__Provided records__

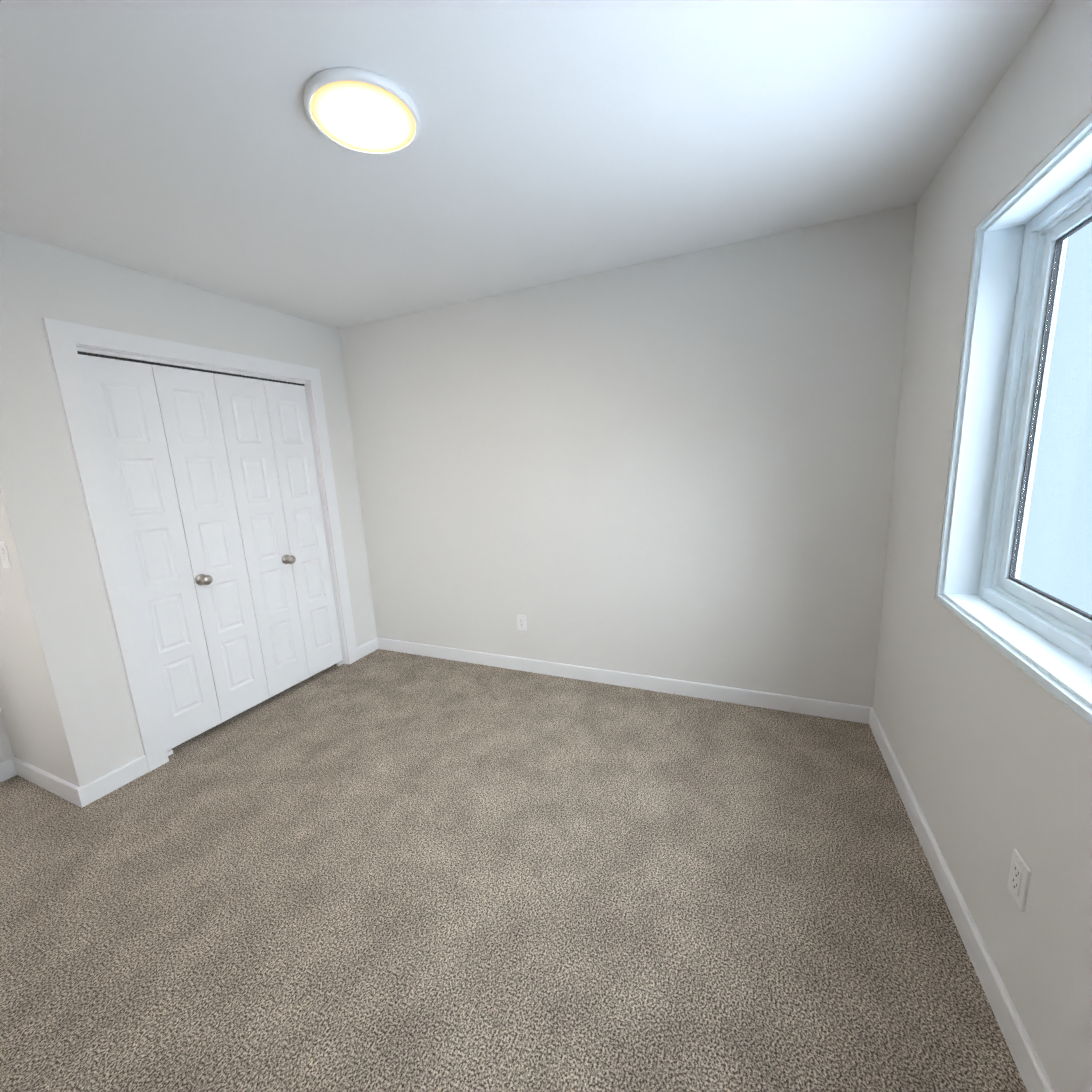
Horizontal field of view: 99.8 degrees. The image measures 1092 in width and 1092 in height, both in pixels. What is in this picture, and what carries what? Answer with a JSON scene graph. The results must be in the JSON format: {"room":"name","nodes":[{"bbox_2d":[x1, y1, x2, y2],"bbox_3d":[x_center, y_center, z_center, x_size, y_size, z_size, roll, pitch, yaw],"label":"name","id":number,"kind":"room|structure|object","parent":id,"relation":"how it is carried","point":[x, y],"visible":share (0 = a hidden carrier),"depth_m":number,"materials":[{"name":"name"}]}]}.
{"room":"empty bedroom","nodes":[
{"label":"empty bedroom","id":0,"kind":"room"},
{"bbox_2d":[0,707,14,762],"bbox_3d":[-3.011,0.057,1.721,0.115,2.440,1.208,2,12,24],"label":"wall","id":1,"kind":"structure","parent":0,"point":[6,751],"depth_m":2.31,"materials":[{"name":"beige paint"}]},
{"bbox_2d":[0,329,110,786],"bbox_3d":[-2.442,-0.035,2.058,0.650,2.440,0.115,2,12,24],"label":"wall","id":2,"kind":"structure","parent":0,"point":[49,712],"depth_m":2.01,"materials":[{"name":"beige paint"}]},
{"bbox_2d":[0,541,11,568],"bbox_3d":[-2.277,0.038,1.930,0.070,0.115,0.011,2,12,24],"label":"light switch","id":3,"kind":"object","parent":2,"relation":"attached to","point":[5,558],"visible":1,"depth_m":1.92,"materials":[{"name":"white plastic"}]},
{"bbox_2d":[0,757,93,807],"bbox_3d":[-2.407,1.132,2.206,0.664,0.093,0.034,2,12,24],"label":"baseboard","id":4,"kind":"structure","parent":2,"relation":"attached to","point":[81,796],"depth_m":2.19,"materials":[{"name":"white paint"}]},
{"bbox_2d":[0,230,376,770],"bbox_3d":[-1.829,-0.202,2.780,0.115,2.440,1.734,2,12,24],"label":"wall","id":5,"kind":"structure","parent":0,"point":[39,281],"depth_m":2.15,"materials":[{"name":"beige paint"}]},
{"bbox_2d":[42,318,357,771],"bbox_3d":[-1.833,-0.041,2.761,0.132,2.131,1.374,2,12,24],"label":"trim","id":6,"kind":"structure","parent":5,"relation":"attached to","point":[68,343],"depth_m":2.25,"materials":[{"name":"white paint"}]},
{"bbox_2d":[78,354,342,750],"bbox_3d":[-1.802,0.002,2.756,0.102,1.978,1.181,2,12,24],"label":"bifold closet doors","id":7,"kind":"structure","parent":5,"relation":"in","point":[213,485],"depth_m":2.62,"materials":[{"name":"white paint"}]},
{"bbox_2d":[0,649,1026,1091],"bbox_3d":[-1.560,1.316,1.650,5.950,0.150,4.922,2,12,24],"label":"floor","id":8,"kind":"structure","parent":0,"point":[384,871],"depth_m":1.52,"materials":[{"name":"carpet"}]},
{"bbox_2d":[0,0,1053,328],"bbox_3d":[-1.689,-1.202,1.177,5.950,0.100,4.922,2,12,24],"label":"ceiling","id":9,"kind":"structure","parent":0,"point":[186,142],"depth_m":1.42,"materials":[{"name":"white paint"}]},
{"bbox_2d":[304,67,419,154],"bbox_3d":[-0.516,-1.221,1.309,0.309,0.028,0.309,2,12,24],"label":"ceiling light","id":10,"kind":"object","parent":9,"relation":"in","point":[359,110],"visible":1,"depth_m":1.27,"materials":[{"name":"white plastic"}]},
{"bbox_2d":[339,203,916,706],"bbox_3d":[-0.763,-0.363,3.351,5.750,2.440,0.200,2,12,24],"label":"wall","id":11,"kind":"structure","parent":0,"point":[679,467],"depth_m":2.61,"materials":[{"name":"beige paint"}]},
{"bbox_2d":[517,614,526,630],"bbox_3d":[-0.166,0.527,3.157,0.070,0.114,0.008,2,12,24],"label":"outlet","id":12,"kind":"object","parent":11,"relation":"attached to","point":[521,623],"visible":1,"depth_m":3.15,"materials":[{"name":"white plastic"}]},
{"bbox_2d":[372,637,867,722],"bbox_3d":[0.163,0.839,3.071,3.362,0.093,0.015,2,12,24],"label":"baseboard","id":13,"kind":"structure","parent":11,"relation":"attached to","point":[808,706],"depth_m":2.87,"materials":[{"name":"white paint"}]},
{"bbox_2d":[873,0,1091,1091],"bbox_3d":[1.111,0.032,0.739,0.200,2.440,3.142,2,12,24],"label":"wall","id":14,"kind":"structure","parent":0,"point":[990,744],"depth_m":1.29,"materials":[{"name":"beige paint"}]},
{"bbox_2d":[864,707,1054,1091],"bbox_3d":[1.115,1.161,1.096,0.016,0.093,2.880,2,12,24],"label":"baseboard","id":15,"kind":"structure","parent":14,"relation":"attached to","point":[1024,1055],"depth_m":1.29,"materials":[{"name":"white paint"}]},
{"bbox_2d":[935,113,1091,724],"bbox_3d":[1.142,-0.250,0.790,0.192,1.210,1.603,2,12,24],"label":"window unit","id":16,"kind":"structure","parent":14,"relation":"in","point":[1033,220],"depth_m":1.40,"materials":[{"name":"paint"}]},
{"bbox_2d":[1007,849,1030,911],"bbox_3d":[1.135,0.802,1.106,0.008,0.114,0.070,2,12,24],"label":"outlet","id":17,"kind":"object","parent":14,"relation":"attached to","point":[1019,879],"visible":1,"depth_m":1.10,"materials":[{"name":"white plastic"}]}
]}

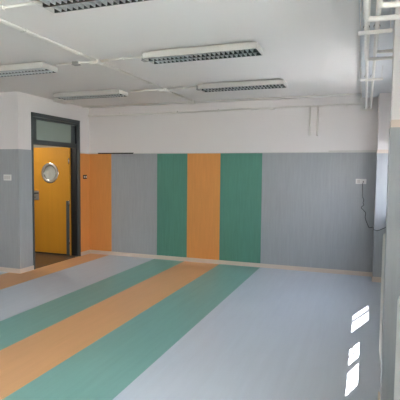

__Exercise prompt__
The entries above need to be printed again exactly; please exclude all pictures.

__Answer__
Horizontal field of view: 99.8 degrees. The image measures 1092 in width and 1092 in height, both in pixels. What is in this picture, and what carries what? Answer with a JSON scene graph. The results must be in the JSON format: {"room":"name","nodes":[{"bbox_2d":[x1, y1, x2, y2],"bbox_3d":[x_center, y_center, z_center, x_size, y_size, z_size, roll, pitch, yaw],"label":"name","id":number,"kind":"room|structure|object","parent":id,"relation":"how it is carried","point":[x, y],"visible":share (0 = a hidden carrier),"depth_m":number,"materials":[{"name":"name"}]}]}.
{"room":"empty bedroom","nodes":[
{"label":"empty bedroom","id":0,"kind":"room"},
{"bbox_2d":[0,707,14,762],"bbox_3d":[-3.011,0.057,1.721,0.115,2.440,1.208,2,12,24],"label":"wall","id":1,"kind":"structure","parent":0,"point":[6,751],"depth_m":2.31,"materials":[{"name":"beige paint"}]},
{"bbox_2d":[0,329,110,786],"bbox_3d":[-2.442,-0.035,2.058,0.650,2.440,0.115,2,12,24],"label":"wall","id":2,"kind":"structure","parent":0,"point":[49,712],"depth_m":2.01,"materials":[{"name":"beige paint"}]},
{"bbox_2d":[0,541,11,568],"bbox_3d":[-2.277,0.038,1.930,0.070,0.115,0.011,2,12,24],"label":"light switch","id":3,"kind":"object","parent":2,"relation":"attached to","point":[5,558],"visible":1,"depth_m":1.92,"materials":[{"name":"white plastic"}]},
{"bbox_2d":[0,757,93,807],"bbox_3d":[-2.407,1.132,2.206,0.664,0.093,0.034,2,12,24],"label":"baseboard","id":4,"kind":"structure","parent":2,"relation":"attached to","point":[81,796],"depth_m":2.19,"materials":[{"name":"white paint"}]},
{"bbox_2d":[0,230,376,770],"bbox_3d":[-1.829,-0.202,2.780,0.115,2.440,1.734,2,12,24],"label":"wall","id":5,"kind":"structure","parent":0,"point":[39,281],"depth_m":2.15,"materials":[{"name":"beige paint"}]},
{"bbox_2d":[42,318,357,771],"bbox_3d":[-1.833,-0.041,2.761,0.132,2.131,1.374,2,12,24],"label":"trim","id":6,"kind":"structure","parent":5,"relation":"attached to","point":[68,343],"depth_m":2.25,"materials":[{"name":"white paint"}]},
{"bbox_2d":[78,354,342,750],"bbox_3d":[-1.802,0.002,2.756,0.102,1.978,1.181,2,12,24],"label":"bifold closet doors","id":7,"kind":"structure","parent":5,"relation":"in","point":[213,485],"depth_m":2.62,"materials":[{"name":"white paint"}]},
{"bbox_2d":[0,649,1026,1091],"bbox_3d":[-1.560,1.316,1.650,5.950,0.150,4.922,2,12,24],"label":"floor","id":8,"kind":"structure","parent":0,"point":[384,871],"depth_m":1.52,"materials":[{"name":"carpet"}]},
{"bbox_2d":[0,0,1053,328],"bbox_3d":[-1.689,-1.202,1.177,5.950,0.100,4.922,2,12,24],"label":"ceiling","id":9,"kind":"structure","parent":0,"point":[186,142],"depth_m":1.42,"materials":[{"name":"white paint"}]},
{"bbox_2d":[304,67,419,154],"bbox_3d":[-0.516,-1.221,1.309,0.309,0.028,0.309,2,12,24],"label":"ceiling light","id":10,"kind":"object","parent":9,"relation":"in","point":[359,110],"visible":1,"depth_m":1.27,"materials":[{"name":"white plastic"}]},
{"bbox_2d":[339,203,916,706],"bbox_3d":[-0.763,-0.363,3.351,5.750,2.440,0.200,2,12,24],"label":"wall","id":11,"kind":"structure","parent":0,"point":[679,467],"depth_m":2.61,"materials":[{"name":"beige paint"}]},
{"bbox_2d":[517,614,526,630],"bbox_3d":[-0.166,0.527,3.157,0.070,0.114,0.008,2,12,24],"label":"outlet","id":12,"kind":"object","parent":11,"relation":"attached to","point":[521,623],"visible":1,"depth_m":3.15,"materials":[{"name":"white plastic"}]},
{"bbox_2d":[372,637,867,722],"bbox_3d":[0.163,0.839,3.071,3.362,0.093,0.015,2,12,24],"label":"baseboard","id":13,"kind":"structure","parent":11,"relation":"attached to","point":[808,706],"depth_m":2.87,"materials":[{"name":"white paint"}]},
{"bbox_2d":[873,0,1091,1091],"bbox_3d":[1.111,0.032,0.739,0.200,2.440,3.142,2,12,24],"label":"wall","id":14,"kind":"structure","parent":0,"point":[990,744],"depth_m":1.29,"materials":[{"name":"beige paint"}]},
{"bbox_2d":[864,707,1054,1091],"bbox_3d":[1.115,1.161,1.096,0.016,0.093,2.880,2,12,24],"label":"baseboard","id":15,"kind":"structure","parent":14,"relation":"attached to","point":[1024,1055],"depth_m":1.29,"materials":[{"name":"white paint"}]},
{"bbox_2d":[935,113,1091,724],"bbox_3d":[1.142,-0.250,0.790,0.192,1.210,1.603,2,12,24],"label":"window unit","id":16,"kind":"structure","parent":14,"relation":"in","point":[1033,220],"depth_m":1.40,"materials":[{"name":"paint"}]},
{"bbox_2d":[1007,849,1030,911],"bbox_3d":[1.135,0.802,1.106,0.008,0.114,0.070,2,12,24],"label":"outlet","id":17,"kind":"object","parent":14,"relation":"attached to","point":[1019,879],"visible":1,"depth_m":1.10,"materials":[{"name":"white plastic"}]}
]}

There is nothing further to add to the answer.